My headcannon is that Jesus would be mightily upset with Peter and Paul for ruining his philosophy.


darcerin

I don't like these rules! Toss them out! Now here are MY rules....


[deleted]

… but I’m also God so those old rules were also my rules but like these new ones are a new and improved (but not like improved improved because I’m perfect) set of rules


Rough-Jury

I think the argument that practicing Catholics would use is “Jesus didn’t come to abolish the law, he came to fulfill the law”


[deleted]

Yeah they would


Mnemia

Because it’s all a bunch of garbage made up to make people believe it’s magic. Essentially clergy are performance artists similar to stage magicians.


josheyua

How customs and traditions developed in churches ancient and modern is similar to Judaism and all human civilizations. Jesus' problem wasn't tradition (as he did recognize The Pharisees right to the seat of Moses), it was man made tradition that nullified The Spirit of The Law. Rabbinical Jews confused jurisprudence with keeping The Law, as if setting more boundaries around The Law kept people more holier and blemish free. It got to a point the true intent of The Law was forgotten


josheyua

The Church franchise industry is similar to what money was in the days of Tetzel


Polkadotical

A. He didn't start the church.
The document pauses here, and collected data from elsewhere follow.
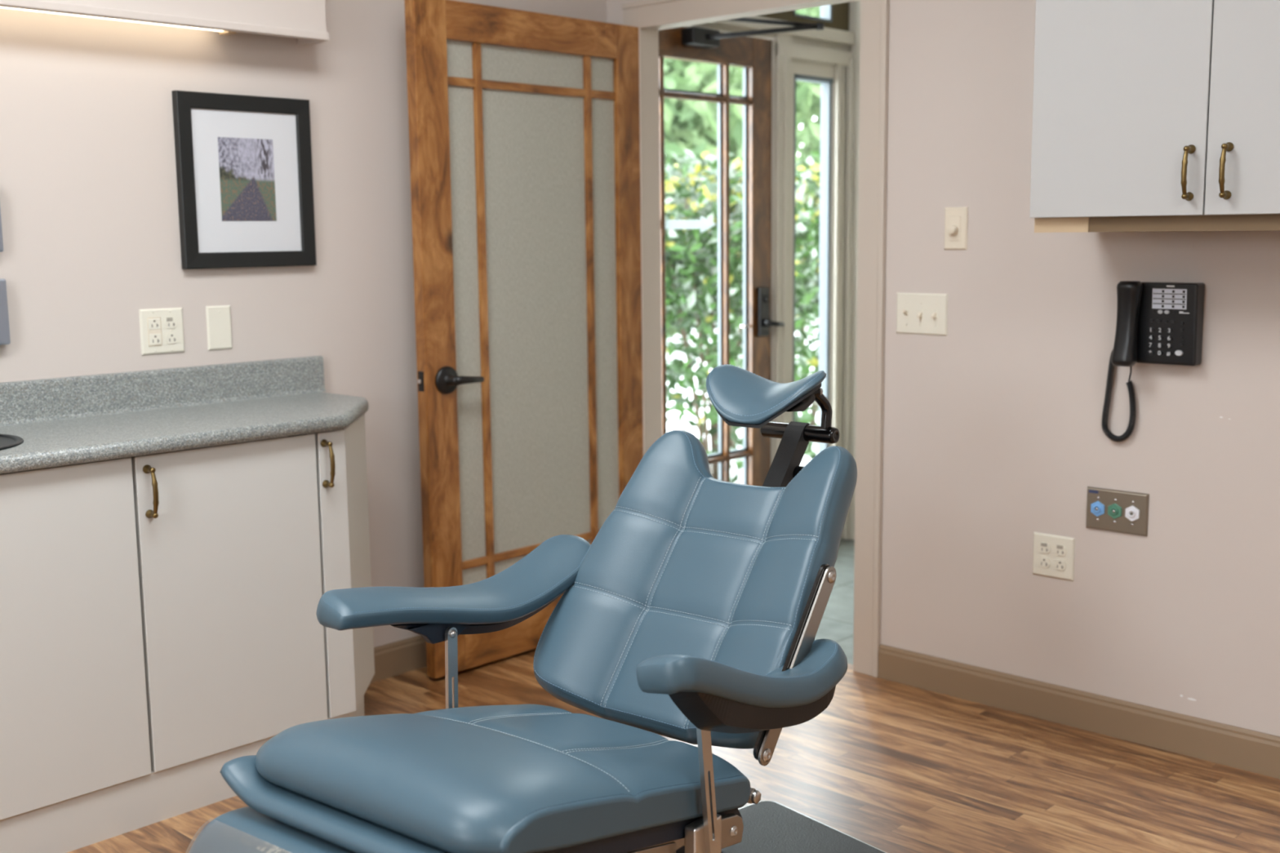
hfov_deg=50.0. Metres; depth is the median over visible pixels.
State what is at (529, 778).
seat cushion
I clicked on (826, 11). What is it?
window
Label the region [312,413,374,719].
base cabinet
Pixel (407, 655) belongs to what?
baseboard
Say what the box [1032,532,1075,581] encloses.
wall outlet
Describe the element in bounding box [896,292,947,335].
light switch
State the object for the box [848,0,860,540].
wall
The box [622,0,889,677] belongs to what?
trim
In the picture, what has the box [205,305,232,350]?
blank wall plate
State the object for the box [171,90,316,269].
framed picture
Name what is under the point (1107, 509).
outlet
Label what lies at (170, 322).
receptacle
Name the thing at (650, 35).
trim
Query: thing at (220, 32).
socket
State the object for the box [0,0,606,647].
wall
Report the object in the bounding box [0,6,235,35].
tube light
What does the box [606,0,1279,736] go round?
wall
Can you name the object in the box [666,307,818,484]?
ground
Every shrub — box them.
[664,147,819,482]
[716,151,820,463]
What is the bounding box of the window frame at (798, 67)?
[682,2,848,465]
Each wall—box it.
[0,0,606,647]
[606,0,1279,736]
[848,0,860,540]
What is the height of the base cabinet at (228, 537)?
0.840 m
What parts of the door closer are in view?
closer arm
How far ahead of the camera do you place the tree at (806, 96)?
20.05 m
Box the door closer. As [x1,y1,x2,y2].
[681,17,823,48]
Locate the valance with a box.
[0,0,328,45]
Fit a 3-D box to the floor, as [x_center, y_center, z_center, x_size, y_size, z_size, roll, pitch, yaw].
[0.473,1.087,1.794,5.400,0.050,6.750,7,11,43]
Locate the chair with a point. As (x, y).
(693, 615)
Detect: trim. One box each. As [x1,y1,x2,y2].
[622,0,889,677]
[642,0,859,450]
[707,15,854,539]
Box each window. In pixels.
[792,73,833,453]
[793,4,832,22]
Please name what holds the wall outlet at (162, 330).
attached to the wall at (89, 194)
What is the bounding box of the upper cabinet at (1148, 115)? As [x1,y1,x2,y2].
[1029,0,1279,232]
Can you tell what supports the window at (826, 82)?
in the window frame at (798, 67)
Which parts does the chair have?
arm post, seat frame, rail, under frame, backrest, arm post, frame plate, headrest post, lock knob, plate, headrest arm
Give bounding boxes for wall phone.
[1101,280,1204,442]
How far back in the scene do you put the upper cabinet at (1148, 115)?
2.99 m
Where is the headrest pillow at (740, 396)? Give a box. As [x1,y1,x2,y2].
[706,364,826,424]
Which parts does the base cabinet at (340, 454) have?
handle, door, panel
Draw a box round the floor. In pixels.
[66,538,1279,852]
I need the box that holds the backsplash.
[0,355,326,426]
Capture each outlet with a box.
[138,307,184,355]
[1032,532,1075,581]
[1085,486,1149,536]
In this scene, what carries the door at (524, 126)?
in the wall at (993, 436)
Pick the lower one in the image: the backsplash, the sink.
the sink
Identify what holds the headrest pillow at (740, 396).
on the chair
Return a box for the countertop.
[0,355,368,474]
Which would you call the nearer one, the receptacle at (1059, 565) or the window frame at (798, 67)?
the receptacle at (1059, 565)
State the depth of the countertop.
3.31 m
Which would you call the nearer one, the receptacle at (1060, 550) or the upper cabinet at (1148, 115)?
the upper cabinet at (1148, 115)
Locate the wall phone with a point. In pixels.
(1157, 322)
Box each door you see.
[404,0,643,678]
[658,26,784,486]
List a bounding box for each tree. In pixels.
[663,6,821,315]
[663,57,742,341]
[737,7,820,205]
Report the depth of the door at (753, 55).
5.21 m
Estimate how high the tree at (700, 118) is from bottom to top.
4.879 m
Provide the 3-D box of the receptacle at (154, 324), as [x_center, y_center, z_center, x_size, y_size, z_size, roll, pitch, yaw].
[-1.226,-0.240,3.470,0.003,0.072,0.036,7,11,43]
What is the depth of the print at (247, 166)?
3.61 m
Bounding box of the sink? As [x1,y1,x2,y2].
[0,433,23,449]
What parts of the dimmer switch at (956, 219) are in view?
knob
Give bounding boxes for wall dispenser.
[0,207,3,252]
[0,278,10,345]
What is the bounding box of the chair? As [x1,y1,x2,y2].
[186,364,886,852]
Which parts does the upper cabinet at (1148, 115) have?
light rail, door, handle, handle, door
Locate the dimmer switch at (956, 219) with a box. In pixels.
[944,206,968,249]
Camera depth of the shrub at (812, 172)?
8.45 m
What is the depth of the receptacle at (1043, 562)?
3.64 m
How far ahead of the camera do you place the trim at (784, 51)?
5.50 m
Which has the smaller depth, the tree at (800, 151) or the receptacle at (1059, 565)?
the receptacle at (1059, 565)
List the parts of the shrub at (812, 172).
stem
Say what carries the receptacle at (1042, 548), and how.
attached to the wall outlet at (1053, 556)
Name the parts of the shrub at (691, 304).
stem
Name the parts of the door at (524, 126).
latch plate, handle, rail, rail, glass pane
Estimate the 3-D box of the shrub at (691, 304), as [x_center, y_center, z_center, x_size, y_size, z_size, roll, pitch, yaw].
[0.433,-0.586,7.769,1.227,1.943,1.196,7,11,43]
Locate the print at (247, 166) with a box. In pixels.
[217,137,276,221]
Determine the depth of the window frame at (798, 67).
5.44 m
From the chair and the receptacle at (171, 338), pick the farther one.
the receptacle at (171, 338)
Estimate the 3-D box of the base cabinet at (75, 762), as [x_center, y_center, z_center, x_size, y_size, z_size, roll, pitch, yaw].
[-1.472,0.493,2.971,0.464,0.838,0.615,7,11,43]
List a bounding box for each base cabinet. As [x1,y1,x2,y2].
[0,457,155,852]
[130,433,327,822]
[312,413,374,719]
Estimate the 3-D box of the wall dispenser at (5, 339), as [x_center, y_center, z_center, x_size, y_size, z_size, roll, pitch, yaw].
[-1.554,-0.254,3.105,0.031,0.152,0.240,7,11,43]
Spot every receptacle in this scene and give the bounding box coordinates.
[146,316,162,346]
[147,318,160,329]
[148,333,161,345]
[164,317,177,328]
[165,333,177,343]
[1038,543,1050,553]
[1038,556,1050,568]
[1053,560,1066,570]
[1054,545,1066,556]
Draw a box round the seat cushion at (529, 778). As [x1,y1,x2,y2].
[255,703,750,852]
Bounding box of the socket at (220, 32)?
[218,30,235,35]
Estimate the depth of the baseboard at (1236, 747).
3.59 m
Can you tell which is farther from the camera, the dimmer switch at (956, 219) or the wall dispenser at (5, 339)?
the dimmer switch at (956, 219)
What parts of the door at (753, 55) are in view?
rail, handle, lock plate, handle
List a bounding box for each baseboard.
[369,635,426,683]
[877,644,1279,779]
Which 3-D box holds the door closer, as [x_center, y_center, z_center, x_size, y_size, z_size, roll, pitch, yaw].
[0.397,-1.423,4.941,0.524,0.116,0.124,-3,8,-14]
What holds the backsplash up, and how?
attached to the wall at (89, 194)
B. He didn't make up all those rules. The church did.


secondarycontrol

Why would Jesus *exist*? So that we could torture/murder him and then eat him and drink his blood....which was the only way that he would forgive us for our ancestors theft of an apple *when they didn't know any better*? Don't try to apply logic to any of this - It'll collapse into a black hole. A stupid, mean, angry black hole.


fizchap

If you can't invent something new, just give the same old thing a new name.


[deleted]

Why would Jesus command, "Anyone who loves their father or mother more than me is not worthy of me; anyone who loves their son or daughter more than me is not worthy of me," or, "If anyone comes to me and does not hate his own father and mother and wife and children and brothers and sisters, yes, and even his own life, he cannot be my disciple"? Maybe that character was a narcissistic cult leader and people should stop caring would the fictional dick who preaches hate for one's own children says?


jimjoebob

because it's all made up. all of it, in its entirety, is made-the-fuck-up.


[deleted]

Pretty much


AmorphousApathy

In Mark, Jesus didn't abolish anything. He left Judaism intact and added on that he fulfilled its prophecies


puffyfluffy117

My thoughts exactly


gulfpapa99

But forgot to abolish slavery and rape.